Case in point: General Electric Capital’s bulked-up bond offering. The captive finance arm of GE issued a whopping $11 billion in global bonds. The GE Cap offering was the second largest bond issue ever by a U.S. company, out-distanced only by WorldCom Inc.’s multi-currency $11.9 billion borrowing last May. The GE global underwriting was also the fourth biggest corporate funding worldwide.
Initially, management at GE Cap had planned to borrow $6 billion from lenders — a sizeable amount by any standard. As it turns out, the captive finance unit received at least $15 billion in bids for its paper, according to Reuters.
The GE Cap offering consisted of three tranches. The company offered $4 billion of three-year, floating-rate notes yielding 0.125 percentage points over the Libor three-month mark. GE Cap also issued $2 billion in five-year notes yielding 5.395 percent, as well as $5 billion in 30-year bonds yielding 6.844 percent.
It’s easy to understand market interest in the offering. GE Capital is a sterling credit, and lenders have been burned of late by big name companies going bust (Global Crossing, Kmart, and Enron, to name three). GE Cap’s debt is rated AAA by Moody’s and Standard & Poor’s. Company management told Reuters it would use the funds for general corporate purposes, including replacing existing debt “in support of asset growth.”
J.P. Morgan, Lehman Brothers Inc. and Salomon Smith Barney were the lead bankers on the mega-underwriting.
But GE Cap isn’t the only company supersizing a bond offering of late. Management at Ford Motor Credit increased its recent global bond offering, adding $2 billion to the company’s existing global notes facility. The captive finance unit added $1 billion to its 6.5 percent notes, which are due in 2007. Ford Motor Credit also added $1 billion to the company’s 7.25 percent notes. In case you’re planning ahead, those notes are due on Oct. 25, 2011.
In addition, CRH America Inc. upped its global deft offering. CRH America, a unit of Dublin, Ireland-based construction materials supplier CRH Plc, issued $1 billion in 10-year global notes. The $1 billion was a third more than CRH management had expected to raise. The paper was priced to yield 6.964 percent, or 170 basis points over comparable Treasurys.

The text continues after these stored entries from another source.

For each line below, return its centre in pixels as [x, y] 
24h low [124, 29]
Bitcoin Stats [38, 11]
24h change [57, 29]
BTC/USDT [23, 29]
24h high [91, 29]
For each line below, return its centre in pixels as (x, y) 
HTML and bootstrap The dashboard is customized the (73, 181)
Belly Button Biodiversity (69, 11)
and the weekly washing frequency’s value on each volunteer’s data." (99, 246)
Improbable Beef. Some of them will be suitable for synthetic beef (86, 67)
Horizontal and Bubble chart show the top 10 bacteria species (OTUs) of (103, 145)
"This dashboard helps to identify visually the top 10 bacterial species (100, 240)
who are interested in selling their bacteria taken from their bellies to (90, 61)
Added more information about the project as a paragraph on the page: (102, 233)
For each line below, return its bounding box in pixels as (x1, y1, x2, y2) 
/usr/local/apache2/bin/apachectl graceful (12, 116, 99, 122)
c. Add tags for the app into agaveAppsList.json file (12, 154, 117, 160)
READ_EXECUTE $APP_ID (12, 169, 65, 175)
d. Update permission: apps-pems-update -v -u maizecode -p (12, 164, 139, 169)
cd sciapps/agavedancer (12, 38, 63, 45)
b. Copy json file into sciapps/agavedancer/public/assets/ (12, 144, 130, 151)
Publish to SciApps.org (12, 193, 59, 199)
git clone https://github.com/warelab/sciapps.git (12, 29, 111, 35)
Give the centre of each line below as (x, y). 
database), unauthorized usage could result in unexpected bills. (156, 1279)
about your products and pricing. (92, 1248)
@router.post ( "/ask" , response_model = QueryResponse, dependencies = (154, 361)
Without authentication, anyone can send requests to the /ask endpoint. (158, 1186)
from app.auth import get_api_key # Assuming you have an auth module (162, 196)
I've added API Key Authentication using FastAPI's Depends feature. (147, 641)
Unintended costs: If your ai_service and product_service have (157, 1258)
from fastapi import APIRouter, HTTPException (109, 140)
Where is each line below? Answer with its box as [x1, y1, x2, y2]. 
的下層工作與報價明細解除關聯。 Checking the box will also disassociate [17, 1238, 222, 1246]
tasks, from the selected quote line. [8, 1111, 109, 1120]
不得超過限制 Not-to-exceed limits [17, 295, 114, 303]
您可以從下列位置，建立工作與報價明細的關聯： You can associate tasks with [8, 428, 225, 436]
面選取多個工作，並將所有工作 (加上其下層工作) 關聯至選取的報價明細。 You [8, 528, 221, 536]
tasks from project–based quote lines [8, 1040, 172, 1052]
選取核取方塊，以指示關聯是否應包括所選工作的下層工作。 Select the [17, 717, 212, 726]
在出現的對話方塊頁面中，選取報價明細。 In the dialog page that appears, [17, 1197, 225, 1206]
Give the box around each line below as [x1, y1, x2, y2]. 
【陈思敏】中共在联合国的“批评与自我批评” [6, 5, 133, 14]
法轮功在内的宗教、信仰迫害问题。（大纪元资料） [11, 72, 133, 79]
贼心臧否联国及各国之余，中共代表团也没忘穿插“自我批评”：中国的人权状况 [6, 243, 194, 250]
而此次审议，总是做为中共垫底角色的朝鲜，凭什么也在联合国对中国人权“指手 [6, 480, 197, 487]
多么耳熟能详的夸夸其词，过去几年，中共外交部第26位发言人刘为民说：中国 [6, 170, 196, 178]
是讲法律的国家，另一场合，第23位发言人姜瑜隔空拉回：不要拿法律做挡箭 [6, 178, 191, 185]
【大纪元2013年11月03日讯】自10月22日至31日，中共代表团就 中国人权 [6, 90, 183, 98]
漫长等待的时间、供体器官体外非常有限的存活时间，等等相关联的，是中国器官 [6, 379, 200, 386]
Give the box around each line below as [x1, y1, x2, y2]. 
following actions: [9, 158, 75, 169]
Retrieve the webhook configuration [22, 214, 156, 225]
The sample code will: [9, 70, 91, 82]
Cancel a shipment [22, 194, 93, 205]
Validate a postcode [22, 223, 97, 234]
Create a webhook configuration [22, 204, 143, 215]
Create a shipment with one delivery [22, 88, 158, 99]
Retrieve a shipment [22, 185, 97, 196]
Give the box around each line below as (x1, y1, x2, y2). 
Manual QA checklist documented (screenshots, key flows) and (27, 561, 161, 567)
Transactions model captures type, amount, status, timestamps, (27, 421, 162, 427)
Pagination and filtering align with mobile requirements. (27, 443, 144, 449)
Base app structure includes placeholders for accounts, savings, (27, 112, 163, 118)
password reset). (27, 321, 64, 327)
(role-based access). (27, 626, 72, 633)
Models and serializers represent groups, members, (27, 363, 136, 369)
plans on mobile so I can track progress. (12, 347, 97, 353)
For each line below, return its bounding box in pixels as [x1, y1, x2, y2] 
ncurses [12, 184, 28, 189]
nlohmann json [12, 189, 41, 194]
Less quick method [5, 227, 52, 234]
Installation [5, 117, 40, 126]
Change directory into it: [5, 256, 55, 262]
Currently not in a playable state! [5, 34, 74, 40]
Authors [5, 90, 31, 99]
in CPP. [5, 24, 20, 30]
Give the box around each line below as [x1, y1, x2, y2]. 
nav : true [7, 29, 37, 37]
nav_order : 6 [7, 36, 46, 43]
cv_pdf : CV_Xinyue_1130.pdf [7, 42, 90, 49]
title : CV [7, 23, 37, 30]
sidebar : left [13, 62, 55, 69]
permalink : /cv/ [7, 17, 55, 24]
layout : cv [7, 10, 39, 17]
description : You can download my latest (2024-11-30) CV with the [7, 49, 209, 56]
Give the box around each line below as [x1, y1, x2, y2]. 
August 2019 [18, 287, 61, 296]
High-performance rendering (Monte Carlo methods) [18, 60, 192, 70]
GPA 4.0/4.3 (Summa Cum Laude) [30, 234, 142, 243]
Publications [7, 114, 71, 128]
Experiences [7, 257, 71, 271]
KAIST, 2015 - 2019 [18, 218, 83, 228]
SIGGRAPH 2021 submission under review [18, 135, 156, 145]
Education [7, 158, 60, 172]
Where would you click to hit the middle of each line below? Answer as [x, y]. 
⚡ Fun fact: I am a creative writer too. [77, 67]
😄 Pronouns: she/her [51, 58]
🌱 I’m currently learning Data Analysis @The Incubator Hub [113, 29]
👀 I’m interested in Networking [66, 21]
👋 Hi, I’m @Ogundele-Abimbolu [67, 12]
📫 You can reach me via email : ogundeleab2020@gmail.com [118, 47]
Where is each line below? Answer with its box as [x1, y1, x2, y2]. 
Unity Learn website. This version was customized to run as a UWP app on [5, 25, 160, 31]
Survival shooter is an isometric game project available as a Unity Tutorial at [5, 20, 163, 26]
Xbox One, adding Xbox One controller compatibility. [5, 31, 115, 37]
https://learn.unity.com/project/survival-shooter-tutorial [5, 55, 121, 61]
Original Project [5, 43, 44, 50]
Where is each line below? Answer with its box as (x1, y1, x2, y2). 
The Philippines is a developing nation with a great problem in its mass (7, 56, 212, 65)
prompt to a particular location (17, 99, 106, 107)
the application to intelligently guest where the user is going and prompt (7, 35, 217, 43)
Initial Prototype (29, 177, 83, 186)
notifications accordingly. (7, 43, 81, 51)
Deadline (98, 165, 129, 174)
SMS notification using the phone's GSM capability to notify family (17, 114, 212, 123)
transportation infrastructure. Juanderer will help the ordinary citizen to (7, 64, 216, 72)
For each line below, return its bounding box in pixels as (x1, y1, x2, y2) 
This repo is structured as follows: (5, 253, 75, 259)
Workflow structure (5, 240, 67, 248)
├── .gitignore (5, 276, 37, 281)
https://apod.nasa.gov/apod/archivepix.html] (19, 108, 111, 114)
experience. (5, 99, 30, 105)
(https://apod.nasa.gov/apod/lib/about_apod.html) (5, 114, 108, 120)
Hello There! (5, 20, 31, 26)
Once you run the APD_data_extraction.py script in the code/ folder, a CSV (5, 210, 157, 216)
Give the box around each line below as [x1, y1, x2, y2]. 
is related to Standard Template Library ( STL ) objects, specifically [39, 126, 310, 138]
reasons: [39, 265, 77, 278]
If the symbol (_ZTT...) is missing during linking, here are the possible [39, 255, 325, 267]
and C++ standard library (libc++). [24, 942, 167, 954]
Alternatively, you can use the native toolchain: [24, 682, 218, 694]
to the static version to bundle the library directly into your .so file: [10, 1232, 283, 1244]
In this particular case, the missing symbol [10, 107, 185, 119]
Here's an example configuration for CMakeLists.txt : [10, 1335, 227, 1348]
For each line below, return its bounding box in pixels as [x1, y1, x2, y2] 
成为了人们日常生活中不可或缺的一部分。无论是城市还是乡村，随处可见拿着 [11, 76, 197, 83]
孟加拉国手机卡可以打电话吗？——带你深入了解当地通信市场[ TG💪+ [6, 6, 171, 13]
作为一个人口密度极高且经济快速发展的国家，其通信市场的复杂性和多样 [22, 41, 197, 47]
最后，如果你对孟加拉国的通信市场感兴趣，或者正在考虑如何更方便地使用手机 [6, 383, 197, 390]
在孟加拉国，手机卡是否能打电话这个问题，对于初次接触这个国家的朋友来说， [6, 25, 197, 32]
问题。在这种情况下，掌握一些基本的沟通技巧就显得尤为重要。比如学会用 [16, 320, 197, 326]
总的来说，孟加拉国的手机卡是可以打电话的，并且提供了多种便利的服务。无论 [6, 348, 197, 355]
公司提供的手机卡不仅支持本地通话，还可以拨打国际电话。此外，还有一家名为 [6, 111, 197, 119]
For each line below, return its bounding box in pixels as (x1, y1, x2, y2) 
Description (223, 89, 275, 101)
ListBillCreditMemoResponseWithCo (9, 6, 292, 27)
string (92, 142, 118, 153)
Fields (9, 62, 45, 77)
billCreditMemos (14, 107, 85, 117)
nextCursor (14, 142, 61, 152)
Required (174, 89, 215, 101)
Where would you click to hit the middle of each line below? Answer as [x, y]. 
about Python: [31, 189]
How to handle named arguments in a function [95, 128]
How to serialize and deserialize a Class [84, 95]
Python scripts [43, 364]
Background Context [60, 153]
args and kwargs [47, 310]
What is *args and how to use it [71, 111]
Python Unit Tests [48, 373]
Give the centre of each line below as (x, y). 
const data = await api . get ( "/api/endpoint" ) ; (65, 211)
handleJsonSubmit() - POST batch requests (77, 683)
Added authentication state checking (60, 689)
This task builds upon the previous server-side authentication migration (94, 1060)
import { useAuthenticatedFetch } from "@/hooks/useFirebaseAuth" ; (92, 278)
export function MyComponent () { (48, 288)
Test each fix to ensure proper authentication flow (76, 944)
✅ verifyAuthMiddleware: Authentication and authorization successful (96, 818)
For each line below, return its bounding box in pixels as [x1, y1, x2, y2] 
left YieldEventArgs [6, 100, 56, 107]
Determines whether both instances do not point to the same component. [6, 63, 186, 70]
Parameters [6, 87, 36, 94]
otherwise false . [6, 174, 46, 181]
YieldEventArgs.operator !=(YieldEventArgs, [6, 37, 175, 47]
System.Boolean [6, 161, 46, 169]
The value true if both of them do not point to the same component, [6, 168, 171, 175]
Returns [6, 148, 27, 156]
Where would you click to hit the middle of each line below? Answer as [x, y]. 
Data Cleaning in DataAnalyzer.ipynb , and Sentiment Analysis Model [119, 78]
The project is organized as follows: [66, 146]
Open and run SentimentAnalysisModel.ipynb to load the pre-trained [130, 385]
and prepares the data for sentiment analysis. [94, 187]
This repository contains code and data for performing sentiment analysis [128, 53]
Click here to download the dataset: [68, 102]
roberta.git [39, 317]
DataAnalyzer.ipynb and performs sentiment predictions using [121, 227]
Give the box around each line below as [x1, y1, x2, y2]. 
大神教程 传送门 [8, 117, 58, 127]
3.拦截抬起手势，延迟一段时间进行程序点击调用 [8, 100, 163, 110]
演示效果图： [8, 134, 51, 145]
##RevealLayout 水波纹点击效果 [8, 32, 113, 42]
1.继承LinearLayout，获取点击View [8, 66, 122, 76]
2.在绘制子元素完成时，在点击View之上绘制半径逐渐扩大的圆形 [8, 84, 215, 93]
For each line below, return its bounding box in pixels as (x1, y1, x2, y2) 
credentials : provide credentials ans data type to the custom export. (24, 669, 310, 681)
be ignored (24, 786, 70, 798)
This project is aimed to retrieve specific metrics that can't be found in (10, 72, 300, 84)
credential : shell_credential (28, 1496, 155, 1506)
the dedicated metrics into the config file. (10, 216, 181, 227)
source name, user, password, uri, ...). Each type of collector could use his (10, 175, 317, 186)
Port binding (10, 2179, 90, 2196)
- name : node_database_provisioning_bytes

And finally, Constellation Energy Group borrowed $1.8 billion in a three-part debt offering last week. Keeping with our theme: the company had originally planned to raise $1.5 billion. Constellation issued $600 million in five-year notes, $600 million in 10-year notes, and $600 million in 30-year bonds. The three tranches were all rated Baa1 by Moody’s and BBB-plus by S&P.